How do I appropriately size and launch a CUDA grid?

First question:

Suppose I need to launch a kernel with 229080 threads on a Tesla C1060 which has compute capability 1.3.

So according to the documentation this machine has 240 cores with 8 cores on each symmetric multiprocessor for a total of 30 SMs.

I can use up to 1024 per SM for a total of 30720 threads running "concurrently".

Now if I define blocks of 256 threads that means I can have 4 blocks for each SM because 1024/256=4. So those 30720 threads can be arranged in 120 blocks across all SMs.

Now for my example of 229080 threads I would need 229080/256=~895 (rounded up) blocks to process all the threads.

Now lets say I want to call a kernel and I must use those 229080 threads so I have two options. The first one is to I divide the problem so that I call the kernel ~8 times in a for loop with a Grid of 120 blocks and 30720 threads each time (229080/30720). That way I make sure the device will stay occupied completely. The other option is to call the kernel with a Grid of 895 blocks for the entire 229080 threads on which case many blocks will remain idle until a SM finishes with the 8 blocks it has.

So which is the preferred option? does it make any difference for those blocks to remain idle waiting? do they take resources?

Second question

Let's say that within the kernel I'm calling I need to access non coalesced global memory so an option is to use shared memory.

I can then use each thread to extract a value from an array on global memory say global_array which is of length 229080. Now as I understand correctly you have to avoid branching when copying to shared memory since all threads on a block need to reach the syncthreads() call to make sure they all can access the shared memory.

The problem here is that for the 229080 threads I need exactly 229080/256=894.84375 blocks because there is a residue of 216 threads. I can round up that number and get 895 blocks and the last block will just use 216 threads.

But since I need to extract the value to shared memory from global_array which is of length 229080 and I can't use a conditional statement to prevent the last 40 threads (256-216) from accessing illegal addresses on global_array then how can I circumvent this problem while working with shared memory loading?

Solution

So which is the preferred option? does it make any difference for those blocks to remain idle waiting? do they take resources?

A single kernel is preferred according to what you describe. Threadblocks queued up but not assigned to an SM don't take any resources you need to worry about, and the machine is definitely designed to handle situations just like that. The overhead of 8 kernel calls will definitely be slower, all other things being equal.

Now as I understand correctly you have to avoid branching when copying to shared memory since all threads on a block need to reach the syncthreads() call to make sure they all can access the shared memory.

This statement is not correct on the face of it.
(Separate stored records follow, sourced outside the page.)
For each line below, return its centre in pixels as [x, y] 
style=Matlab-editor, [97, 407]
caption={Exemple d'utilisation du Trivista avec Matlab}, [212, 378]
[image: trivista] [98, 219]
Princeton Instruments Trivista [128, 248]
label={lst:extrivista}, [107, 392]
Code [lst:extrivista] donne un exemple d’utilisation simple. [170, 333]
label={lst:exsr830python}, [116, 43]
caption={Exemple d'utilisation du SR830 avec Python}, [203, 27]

You can have branching while copying to shared memory. You just need to make sure that either:

The __syncthreads() is outside the branching construct, or,
The __syncthreads() is reached by all threads within the branching construct (which effectively means that the branch construct evaluates to the same path for all threads in the block, at least at the point where the __syncthreads() barrier is.)
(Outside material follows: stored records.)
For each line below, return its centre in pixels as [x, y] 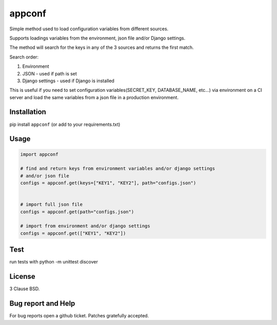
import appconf [39, 154]
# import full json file [52, 205]
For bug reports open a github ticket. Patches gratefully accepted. [79, 316]
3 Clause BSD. [25, 289]
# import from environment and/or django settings [85, 226]
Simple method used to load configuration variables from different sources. [89, 29]
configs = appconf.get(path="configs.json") [77, 212]
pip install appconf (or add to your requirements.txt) [65, 124]

Note that option 1 above is usually achievable, which makes code simpler to follow and easy to verify that all threads can reach the barrier.

But since I need to extract the value to shared memory from global_array which is of length 229080 and I can't use a conditional statement to prevent the last 40 threads (256-216) from accessing illegal addresses on global_array then how can I circumvent this problem while working with shared memory loading?

Do something like this:

int idx = threadIdx.x + (blockDim.x * blockIdx.x);
if (idx < data_size)
  shared[threadIdx.x] = global[idx];
__syncthreads();

This is perfectly legal. All threads in the block, whether they are participating in the data copy to shared memory or not, will reach the barrier.